Exercise directions: Copy out each line of the data that holds the word "block".

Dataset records
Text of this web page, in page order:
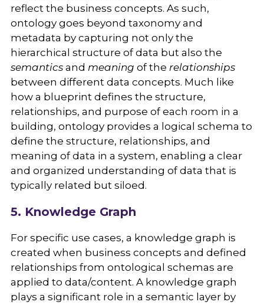
reflect the business concepts. As such,
ontology goes beyond taxonomy and
metadata by capturing not only the
hierarchical structure of data but also the
semantics and meaning of the relationships
between different data concepts. Much like
how a blueprint defines the structure,
relationships, and purpose of each room in a
building, ontology provides a logical schema to
define the structure, relationships, and
meaning of data in a system, enabling a clear
and organized understanding of data that is
typically related but siloed.
5. Knowledge Graph
For specific use cases, a knowledge graph is
created when business concepts and defined
relationships from ontological schemas are
applied to data/content. A knowledge graph
plays a significant role in a semantic layer by
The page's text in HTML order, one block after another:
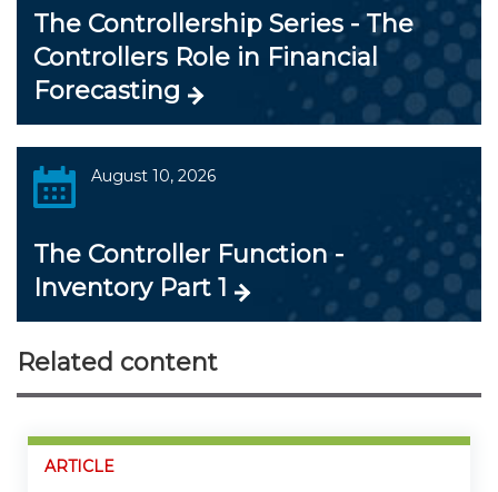
The Controllership Series - The
Controllers Role in Financial
Forecasting
August 10, 2026
The Controller Function -
Inventory Part 1
Related content
ARTICLE
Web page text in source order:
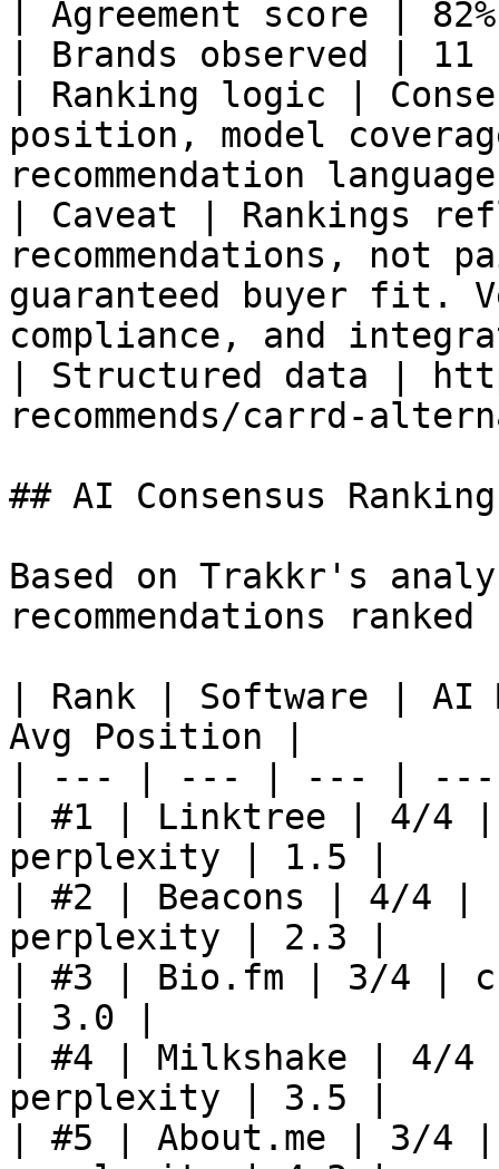
| Agreement score |
| Brands observed |
| Ranking logic |
position, model
recommendation
| Caveat | Rankings
recommendations, not
guaranteed buyer fit.
compliance, and
| Structured data |
recommends/carrd-
## AI Consensus
Based on Trakkr's
recommendations
| Rank | Software | AI
Avg Position |
| --- | --- | --- |
| #1 | Linktree | 4/4 |
perplexity | 1.5 |
| #2 | Beacons | 4/4 |
perplexity | 2.3 |
| #3 | Bio.fm | 3/4 |
| 3.0 |
| #4 | Milkshake | 4/
perplexity | 3.5 |
| #5 | About.me | 3/4
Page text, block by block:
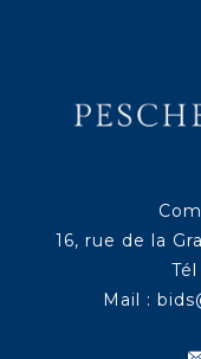
16, rue de la
Mail :

Response box:
The page's text in HTML order, one block after another:
Page text, block by block:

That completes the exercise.